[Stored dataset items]
■ ■ ■ ■ ■ ■ ■

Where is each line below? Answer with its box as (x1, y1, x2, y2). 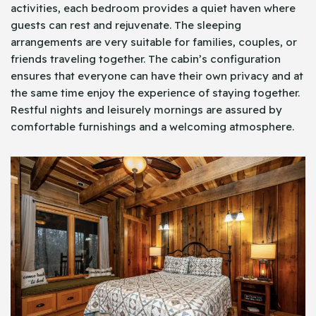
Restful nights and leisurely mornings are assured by (11, 103, 282, 117)
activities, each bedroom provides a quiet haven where (11, 1, 296, 16)
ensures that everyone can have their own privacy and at (11, 69, 303, 83)
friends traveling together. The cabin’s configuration (11, 52, 281, 66)
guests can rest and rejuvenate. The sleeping (11, 18, 241, 32)
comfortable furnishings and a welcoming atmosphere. (11, 120, 294, 134)
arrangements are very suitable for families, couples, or (11, 35, 297, 49)
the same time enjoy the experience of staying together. (11, 86, 300, 100)

■ ■ ■ ■ ■ ■ ■

• What is being asked: Beginning at the line that holds "activities, each bedroom", reproduce the lines exactly up to and including the final line of the entries.

• Written response:
activities, each bedroom provides a quiet haven where (11, 1, 296, 16)
ensures that everyone can have their own privacy and at (11, 69, 303, 83)
friends traveling together. The cabin’s configuration (11, 52, 281, 66)
guests can rest and rejuvenate. The sleeping (11, 18, 241, 32)
comfortable furnishings and a welcoming atmosphere. (11, 120, 294, 134)
arrangements are very suitable for families, couples, or (11, 35, 297, 49)
the same time enjoy the experience of staying together. (11, 86, 300, 100)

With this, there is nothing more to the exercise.